In the present case, the applicant made the impugned statement in his capacity as a member of Parliament or, more precisely, as a spokesperson for social affairs for the Green Party.  The press release at issue dealt with the planned lay-off of some 400 employees in a big company, i.e. with a sensitive social issue. In this connection, the Court reiterates that there is little scope for restrictions on political speech or questions of public interest ( Nilsen and Johnsen , cited above, § 46).

The domestic courts qualified the statement at issue as a statement of fact, the truth of which the applicant had failed to prove. The Government agree with this assessment, whereas the applicant asserts that his statement should have been qualified as a value judgment.

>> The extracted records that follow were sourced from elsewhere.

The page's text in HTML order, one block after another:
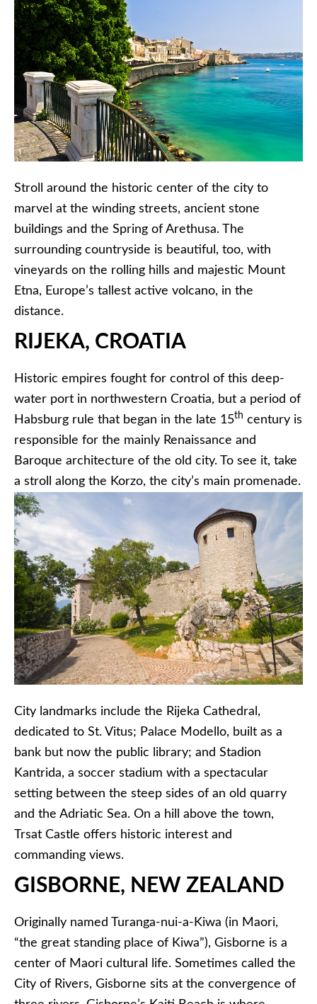
Stroll around the historic center of the city to
marvel at the winding streets, ancient stone
buildings and the Spring of Arethusa. The
surrounding countryside is beautiful, too, with
vineyards on the rolling hills and majestic Mount
Etna, Europe’s tallest active volcano, in the
distance.
RIJEKA, CROATIA
Historic empires fought for control of this deep-
water port in northwestern Croatia, but a period of
Habsburg rule that began in the late 15th century is
responsible for the mainly Renaissance and
Baroque architecture of the old city. To see it, take
a stroll along the Korzo, the city’s main promenade.
City landmarks include the Rijeka Cathedral,
dedicated to St. Vitus; Palace Modello, built as a
bank but now the public library; and Stadion
Kantrida, a soccer stadium with a spectacular
setting between the steep sides of an old quarry
and the Adriatic Sea. On a hill above the town,
Trsat Castle offers historic interest and
commanding views.
GISBORNE, NEW ZEALAND
Originally named Turanga-nui-a-Kiwa (in Maori,
“the great standing place of Kiwa”), Gisborne is a
center of Maori cultural life. Sometimes called the
City of Rivers, Gisborne sits at the convergence of

The Court's established case-law indeed distinguishes between statements of fact and value judgments. The existence of facts can be demonstrated, whereas the truth of value judgments is not susceptible of proof. The requirement to prove the truth of a value judgment is impossible to fulfil and infringes freedom of opinion itself, which is a fundamental part of the right secured by Article 10 ( see, among many others, Lingens v. Austria , judgment of 8 July 1986, Series A no. 103, p. 28, § 46 and, as a recent authorities, Feldek v. Slovakia , no. 29032/95, § 75, ECHR 2001-VIII and Jerusalem , cited above, § 42).

However, the Court further recalls that, even where a statement amounts to a value judgment, the proportionality of an interference may depend on whether there exists a sufficient factual basis for the impugned statement, since even a value judgment without any factual basis to support it may be excessive (see De Haes and Gijsels v. Belgium , judgment of 24 February 1997, Reports of Judgments and Decisions 1997-I, p. 236, § 47, and as recent authorities Feldek , cited above, § 76 and Jerusalem , cited above, § 43).

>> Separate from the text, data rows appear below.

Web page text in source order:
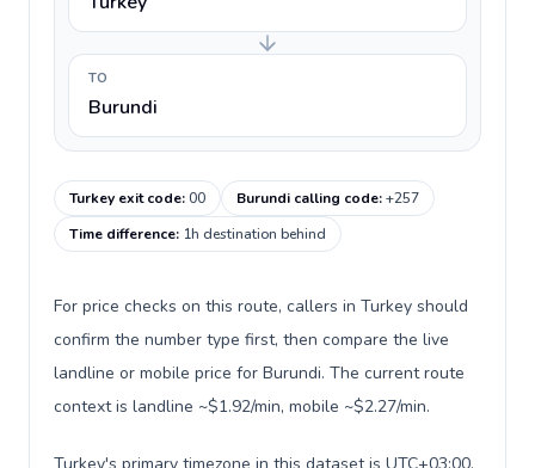
TO
Burundi
Turkey exit code:00 Burundi calling code:+257
Time difference: 1h destination behind
For price checks on this route, callers in Turkey should
confirm the number type first, then compare the live
landline or mobile price for Burundi. The current route
context is landline ~$1.92/min, mobile ~$2.27/min.
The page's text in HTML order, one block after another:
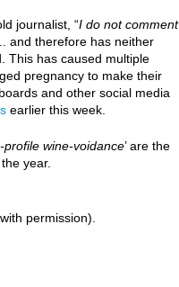
journalist, “I do not comment
and therefore has neither
This has caused multiple
pregnancy to make their
and other social media
earlier this week.
profile wine-voidance’ are the
year.
permission).
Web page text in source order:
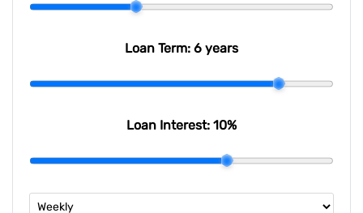
Loan Term: 6 years
Loan Interest: 10%
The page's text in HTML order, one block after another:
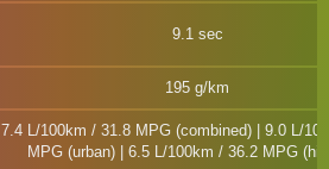
9.1 sec
195 g/km
7.4 L/100km / 31.8 MPG (combined) | 9.0 L/
MPG (urban) | 6.5 L/100km / 36.2 MPG

The Court observes that the allegation made by the applicant in March 1999, namely that H.L. had broken his word, referred to written assurances given by the latter in May 1995 on the occasion of the take-over of the W.B. company, namely that there would be no staff cuts for the next three to four years. The Austrian courts, therefore, rightly considered this statement as a statement of fact. Given that three years and ten months had already elapsed when the applicant made the impugned statement and in view of the lack of precision regarding the time-frame mentioned in the assurances given by H.L. the courts were entitled to find that the the promise to make no staff cuts did not cover four full years and that the applicant had, thus, failed to adduce proof for his allegation.

Even if the impugned statement were to be considered as a value judgment, as is the applicant's proposition, it could not be considered as fair comment, as it lacked a suffient factual basis (see Jerusalem , cited above, § 45). The applicant argued in essence that the domestic courts should have taken the economic background of the W.B. company into account, in particular that H.L.'s management had weakened its financial resources and, thus, led to the proposed lay-offs. However, it is  not disputed that the press release did not mention this background, nor was the W.B. company's economic situation an issue of common knowledge. In these cirucmstances, the courts rightly refused to consider this background as a factual basis for the applicant's allegation.

The Court finds that the reasons adduced by the Austrian courts to justify the interference were relevant and sufficient and that the interefernce was also proportionate. The injunction merely prohibited the applicant from repeating his statement and orderd him to publish a retraction but did not prevent him from discussing the issue in any other way.

In sum, the Austrian courts did not overstep their margin of appreciation, when considering that the injunction was “necessary in a democratic society” for the protection of the reputation and rights of others.

It follows that this complaint is manifestly ill-founded and must be rejected in accordance with Article 35 §§ 3 and 4 of the Convention.

For these reasons, the Court unanimously

Declares the application inadmissible.